Should I Stretch Before or After My Runs?

You’ve seen the iconic image of a runner bent over and touching his toes. You’ve probably seen plenty of runners doing this before races. So it may surprise you to hear that this so-called static stretching – attempting to lengthen muscles and tendons to increase flexibility – is generally not recommended.

Stretching has been hotly debated in recent years. There is no evidence that static stretching prevents injury or improves performance, experts now say. In fact there’s some evidence that it can hurt.
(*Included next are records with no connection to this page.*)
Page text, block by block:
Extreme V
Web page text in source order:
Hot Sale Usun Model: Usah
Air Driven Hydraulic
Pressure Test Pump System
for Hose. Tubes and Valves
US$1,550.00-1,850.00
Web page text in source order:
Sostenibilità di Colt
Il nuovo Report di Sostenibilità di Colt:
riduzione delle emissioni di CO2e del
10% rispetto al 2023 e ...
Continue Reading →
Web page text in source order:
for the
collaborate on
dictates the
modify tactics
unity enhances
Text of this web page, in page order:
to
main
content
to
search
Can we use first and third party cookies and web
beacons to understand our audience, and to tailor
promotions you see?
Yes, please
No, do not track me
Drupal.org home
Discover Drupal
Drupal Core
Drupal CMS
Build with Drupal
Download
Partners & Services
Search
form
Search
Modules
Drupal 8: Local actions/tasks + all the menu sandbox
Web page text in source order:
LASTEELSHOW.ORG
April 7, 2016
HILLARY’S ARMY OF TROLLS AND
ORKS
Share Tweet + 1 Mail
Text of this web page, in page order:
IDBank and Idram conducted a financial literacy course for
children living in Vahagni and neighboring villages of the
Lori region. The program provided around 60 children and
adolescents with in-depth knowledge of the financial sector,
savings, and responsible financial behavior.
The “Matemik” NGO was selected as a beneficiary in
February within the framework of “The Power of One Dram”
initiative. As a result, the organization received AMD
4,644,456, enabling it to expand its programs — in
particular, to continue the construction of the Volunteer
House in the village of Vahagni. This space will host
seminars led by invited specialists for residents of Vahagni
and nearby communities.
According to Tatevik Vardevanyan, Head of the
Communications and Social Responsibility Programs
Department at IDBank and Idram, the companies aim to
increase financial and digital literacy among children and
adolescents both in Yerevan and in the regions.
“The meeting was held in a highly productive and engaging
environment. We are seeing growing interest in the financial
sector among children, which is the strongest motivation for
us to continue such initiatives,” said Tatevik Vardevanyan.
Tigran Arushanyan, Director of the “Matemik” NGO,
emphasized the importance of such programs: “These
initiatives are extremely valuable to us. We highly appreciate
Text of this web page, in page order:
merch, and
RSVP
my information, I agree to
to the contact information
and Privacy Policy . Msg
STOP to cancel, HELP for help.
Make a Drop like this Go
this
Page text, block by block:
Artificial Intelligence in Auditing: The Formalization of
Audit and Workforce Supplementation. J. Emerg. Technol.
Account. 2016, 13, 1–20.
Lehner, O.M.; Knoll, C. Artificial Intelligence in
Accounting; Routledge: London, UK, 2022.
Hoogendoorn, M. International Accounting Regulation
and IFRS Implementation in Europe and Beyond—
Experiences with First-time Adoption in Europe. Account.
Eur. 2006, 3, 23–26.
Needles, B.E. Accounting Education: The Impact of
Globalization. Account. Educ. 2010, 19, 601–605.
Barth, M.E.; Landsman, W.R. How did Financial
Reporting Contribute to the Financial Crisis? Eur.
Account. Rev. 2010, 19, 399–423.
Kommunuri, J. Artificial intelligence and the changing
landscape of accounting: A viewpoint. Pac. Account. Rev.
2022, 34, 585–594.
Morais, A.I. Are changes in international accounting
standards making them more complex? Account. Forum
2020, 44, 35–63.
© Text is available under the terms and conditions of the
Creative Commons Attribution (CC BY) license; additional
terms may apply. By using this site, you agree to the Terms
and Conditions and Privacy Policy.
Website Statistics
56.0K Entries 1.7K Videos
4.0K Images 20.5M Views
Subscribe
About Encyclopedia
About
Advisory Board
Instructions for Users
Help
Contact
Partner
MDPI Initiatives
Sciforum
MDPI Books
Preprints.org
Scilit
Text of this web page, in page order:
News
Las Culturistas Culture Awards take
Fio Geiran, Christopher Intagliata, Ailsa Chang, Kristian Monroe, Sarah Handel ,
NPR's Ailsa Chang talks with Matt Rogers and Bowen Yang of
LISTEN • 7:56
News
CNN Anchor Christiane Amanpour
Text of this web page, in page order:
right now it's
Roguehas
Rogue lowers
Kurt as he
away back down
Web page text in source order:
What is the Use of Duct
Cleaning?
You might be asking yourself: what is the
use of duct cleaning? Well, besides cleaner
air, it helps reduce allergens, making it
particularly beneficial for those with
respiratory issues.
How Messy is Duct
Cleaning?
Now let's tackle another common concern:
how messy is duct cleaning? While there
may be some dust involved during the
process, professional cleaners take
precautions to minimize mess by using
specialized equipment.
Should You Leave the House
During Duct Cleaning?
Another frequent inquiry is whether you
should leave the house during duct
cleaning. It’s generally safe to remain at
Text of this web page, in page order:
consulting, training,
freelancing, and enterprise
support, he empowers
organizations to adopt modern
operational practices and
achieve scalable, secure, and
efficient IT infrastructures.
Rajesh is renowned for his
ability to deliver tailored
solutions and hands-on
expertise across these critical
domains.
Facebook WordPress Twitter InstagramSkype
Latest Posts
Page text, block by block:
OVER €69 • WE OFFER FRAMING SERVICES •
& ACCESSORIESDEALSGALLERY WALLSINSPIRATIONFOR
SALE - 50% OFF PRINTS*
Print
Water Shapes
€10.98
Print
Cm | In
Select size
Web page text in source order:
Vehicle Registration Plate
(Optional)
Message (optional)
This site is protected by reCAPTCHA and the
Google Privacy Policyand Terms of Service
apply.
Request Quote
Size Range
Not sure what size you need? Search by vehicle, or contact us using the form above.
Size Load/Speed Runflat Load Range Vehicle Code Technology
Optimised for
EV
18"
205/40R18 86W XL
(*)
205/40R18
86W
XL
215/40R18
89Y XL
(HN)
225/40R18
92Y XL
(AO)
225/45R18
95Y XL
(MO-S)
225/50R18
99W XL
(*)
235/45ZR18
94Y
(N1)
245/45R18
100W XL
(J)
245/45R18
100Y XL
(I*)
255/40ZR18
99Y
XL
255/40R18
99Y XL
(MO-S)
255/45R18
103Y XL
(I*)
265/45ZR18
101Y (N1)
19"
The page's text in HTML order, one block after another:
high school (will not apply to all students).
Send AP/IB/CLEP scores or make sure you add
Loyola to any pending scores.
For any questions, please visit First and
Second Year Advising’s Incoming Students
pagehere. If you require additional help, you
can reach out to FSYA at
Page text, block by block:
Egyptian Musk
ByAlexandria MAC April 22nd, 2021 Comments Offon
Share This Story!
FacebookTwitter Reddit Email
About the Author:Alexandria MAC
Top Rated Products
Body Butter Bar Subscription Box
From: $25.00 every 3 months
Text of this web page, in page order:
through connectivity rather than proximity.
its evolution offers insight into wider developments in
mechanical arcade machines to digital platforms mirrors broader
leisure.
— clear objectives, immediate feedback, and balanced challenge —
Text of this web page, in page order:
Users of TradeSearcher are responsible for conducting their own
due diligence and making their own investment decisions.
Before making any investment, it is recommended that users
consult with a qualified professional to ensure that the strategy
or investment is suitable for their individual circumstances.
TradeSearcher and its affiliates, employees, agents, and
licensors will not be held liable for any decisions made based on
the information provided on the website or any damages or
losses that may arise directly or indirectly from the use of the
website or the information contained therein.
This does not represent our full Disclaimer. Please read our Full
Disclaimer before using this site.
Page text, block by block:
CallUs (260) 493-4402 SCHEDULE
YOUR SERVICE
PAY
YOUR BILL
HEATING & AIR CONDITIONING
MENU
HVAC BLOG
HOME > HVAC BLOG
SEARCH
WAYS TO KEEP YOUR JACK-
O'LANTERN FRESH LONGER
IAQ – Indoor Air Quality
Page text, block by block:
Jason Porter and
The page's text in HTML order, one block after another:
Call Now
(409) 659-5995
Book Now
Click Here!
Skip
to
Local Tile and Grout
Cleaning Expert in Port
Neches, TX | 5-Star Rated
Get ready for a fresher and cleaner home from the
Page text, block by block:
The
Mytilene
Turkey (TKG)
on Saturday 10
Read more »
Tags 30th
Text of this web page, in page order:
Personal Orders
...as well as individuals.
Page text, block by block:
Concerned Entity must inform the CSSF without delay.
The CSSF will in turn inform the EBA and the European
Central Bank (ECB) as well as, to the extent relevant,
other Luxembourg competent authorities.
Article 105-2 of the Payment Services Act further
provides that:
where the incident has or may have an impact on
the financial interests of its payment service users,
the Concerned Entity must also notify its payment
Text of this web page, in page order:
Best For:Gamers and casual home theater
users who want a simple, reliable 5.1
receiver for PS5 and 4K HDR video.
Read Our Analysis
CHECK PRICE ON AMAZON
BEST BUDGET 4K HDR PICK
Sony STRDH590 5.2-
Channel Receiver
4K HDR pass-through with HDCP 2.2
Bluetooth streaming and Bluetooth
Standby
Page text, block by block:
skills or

When it comes to staying injury-free, functional range of motion is more important than flexibility.

“If you can run comfortably, and without injury, there is no need to stretch,” says William O. Roberts, professor in the Department of Family Medicine and Community Health at the University of Minnesota Medical School, U.S.

Before your workout, your time is better spent warming up with dynamic stretching.

These moves, which include butt kicks and walking with high knees, improve range of motion and loosen up muscles that you’re going to use on the road. They also increase heart rate, body temperature and bloodflow so you feel warmed up sooner and run more efficiently.

After your run, if you have an area that still feels tight – the calves, hamstrings, hip flexors, IT bands and quads tend to be tight after running – a little stretching may be in order. But it is not necessary. You might try a standing quad stretch, stand on one leg, bend opposite knee raise lower leg and hold it around the ankle.

The stretch should give you the feeling of slight discomfort in the muscle; however, do not stretch to the point that you feel a sensation that is sharp or intense. If you do, be sure to back off.